Barbie rolled her eyes and pulled her friend away. “You’re boring her with trivialities. Did you remember to pack our rain slickers?”
“Of course I did. We wouldn’t want to get gore all over our espadrilles, now would we? Bye bye, Sophea. Good luck with the challenge.”
“Gore,” I said to myself when they left. “Lovely. And me in white lace.”
I returned to the cabin to find the margarita party in full force, with music blaring from someone’s phone, a conga line proceeding around the main room’s furniture, and much boisterous laughter. I warned them about making nuisances of themselves, then gathered up my hat and cutlass, and went to see if Rowan had returned to his own cabin.
I noticed as I trotted down the stairs to our floor that the ship was docked at another small town. Oh good. Maybe Rowan would want to come with me to find a shop with something to wear that didn’t make me look like a reject from a sexy version of Pirates of the Caribbean.
Unfortunately, his cabin was empty when I got to it. Rowan’s bag was gone, though, showing he’d moved his things to mine, a fact that made me feel warm and squidgy, and all sorts of other emotions that I really didn’t want to face at that moment. I peered out of the porthole, noting that a handful of people were streaming down the gangway to the town, clearly fellow passengers doing a little shopping.
“And why shouldn’t Hell have shops?” I asked myself, counting the money I’d tucked into an inner pocket. “I’ll just go see if they have some skirts or something that I can get for Mrs. P and me.” Then I could find Rowan and ask him about those challenges.
Suiting action to word, I made my way to the lower level of the ship, emerging from its dark depths to the brilliant sunshine of Egypt in late summer.
I felt like I’d been punched with a big fist of pure heat. It was way hotter than on the ship, and I thanked the goddess I was wearing a hat. Maybe I could pick up some fans along with the skirts.

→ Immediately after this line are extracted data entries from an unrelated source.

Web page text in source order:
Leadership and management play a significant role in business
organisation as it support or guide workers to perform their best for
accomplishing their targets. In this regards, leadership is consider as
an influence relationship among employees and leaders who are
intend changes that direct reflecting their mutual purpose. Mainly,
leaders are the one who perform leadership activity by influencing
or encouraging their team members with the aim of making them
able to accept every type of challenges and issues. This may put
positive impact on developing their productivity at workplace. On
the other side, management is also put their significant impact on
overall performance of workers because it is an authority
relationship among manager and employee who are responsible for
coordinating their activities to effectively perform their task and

I trotted down the gangway, looking around the town that sat right on the edge of the river. Palm trees dotted the shoreline, along with various shrubs and lots of tall brown grasses that rustled in the breeze. Beyond it sat the village, all the buildings made from the same cream-colored stone (or mud, for all I knew). Most of them were low with flat tops, but there was a central building that had beautiful arches and little domes along the length of its roofline.
From appearances, I could be standing at any small village on the Nile, so much so that I had to remind myself that this was the Underworld, and not reality as I knew it.

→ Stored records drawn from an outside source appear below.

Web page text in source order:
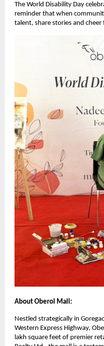
The World Disability Day
reminder that when
talent, share stories and
About Oberoi Mall:
Nestled strategically in
Western Express Highway,
lakh square feet of premier
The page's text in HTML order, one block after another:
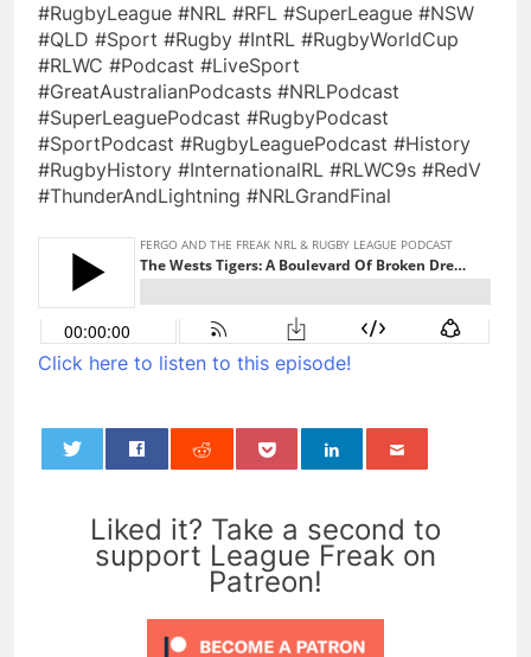
#RugbyLeague #NRL #RFL #SuperLeague #NSW
#QLD #Sport #Rugby #IntRL #RugbyWorldCup
#RLWC #Podcast #LiveSport
#GreatAustralianPodcasts #NRLPodcast
#SuperLeaguePodcast #RugbyPodcast
#SportPodcast #RugbyLeaguePodcast #History
#RugbyHistory #InternationalRL #RLWC9s #RedV
#ThunderAndLightning #NRLGrandFinal
Click here to listen to this episode!
Liked it? Take a second to
support League Freak on
Patreon!
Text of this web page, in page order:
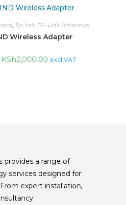
, Tp-link, TP-Link Antennas
Wireless Adapter
KSh2,000.00 excl VAT
provides a range of
services designed for
expert installation,
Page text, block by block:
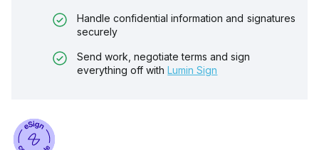
Handle confidential information and signatures
securely
Send work, negotiate terms and sign
everything off with Lumin Sign

Behind the village, the hills rose to their flat-topped plateaus, familiar from many an Egyptian mummy documentary about dig sites. I expected to see dogs and chickens and children running around the village, but as I strolled down the main (and only) avenue, there was no one in sight.
“Hello?” I called out, wondering which building housed the shops. “Anyone here?”
A dog bayed in the distance, and at the same time, a low, deep horn sounded from the ship. I dashed back a dozen steps, prepared to see the ship getting ready to go—leaving me behind—but it was anchored as calmly as ever. The gangway was still in place, held down by ropes and stakes. No one appeared at the entrance of the ship, waving on stragglers.